Pourtant, la Betclic Elite reste un championnat de qualité, avec des joueurs comme Nando De Colo en début de saison à l’ASVEL, dont le salaire annuel (autour de 1,6 million d’euros) rivalise avec les meilleurs contrats NIL. Mais ces exceptions confirment la règle : les jeunes préfèrent tenter leur chance aux États-Unis, où les opportunités financières et médiatiques sont bien plus alléchantes. « Le basket hexagonal est pour l’heure impuissant face à cet exode », constate RMC Sport.

Et maintenant ?

Alors que la saison 2025-2026 s’achève et que la finale NCAA approche, la question de l’avenir du basket français se pose avec acuité. Les clubs hexagonaux pourraient tenter de négocier des contreparties avec la NCAA, comme des bourses d’études ou des partenariats, mais l’écart salarial reste un frein majeur. La LNB, de son côté, pourrait renforcer ses arguments en mettant en avant la formation et l’accompagnement des jeunes joueurs, des atouts que la NCAA ne peut égaler. Reste à savoir si ces mesures suffiront à inverser la tendance, alors que le « March Madness » 2026 s’annonce déjà comme un nouveau tremplin pour les talents français.
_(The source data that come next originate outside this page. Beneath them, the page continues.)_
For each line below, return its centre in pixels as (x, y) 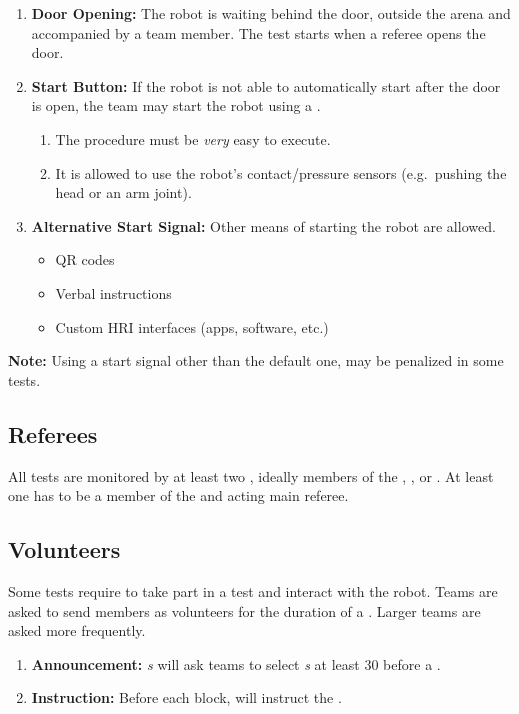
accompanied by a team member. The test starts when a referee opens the (258, 32)
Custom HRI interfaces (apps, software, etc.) (192, 326)
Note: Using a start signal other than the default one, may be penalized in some (256, 360)
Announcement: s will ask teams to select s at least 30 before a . (236, 663)
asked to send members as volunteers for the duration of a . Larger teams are (244, 610)
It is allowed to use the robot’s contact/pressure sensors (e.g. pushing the (281, 172)
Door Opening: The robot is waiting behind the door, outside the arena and (271, 13)
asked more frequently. (77, 630)

D’ici à l’été 2026, le nombre de Français en NCAA devrait encore augmenter, alimentant le débat sur l’équité sportive et financière entre les deux continents. Pour l’heure, les universités américaines continuent de séduire, et les clubs français de subir.

La règle NIL (Name, Image, Likeness), instaurée en 2021 aux États-Unis, permet aux étudiants-athlètes de monétiser leur image via des contrats publicitaires ou des partenariats. Cette mesure a transformé la NCAA en une machine financière attractive pour les jeunes talents, avec des revenus pouvant atteindre plusieurs millions de dollars par an, bien au-delà des salaires proposés en Betclic Elite (200 000 euros en moyenne). Les clubs français, limités par leurs budgets, peinent à rivaliser, ce qui explique l’exode croissant de joueurs vers les États-Unis.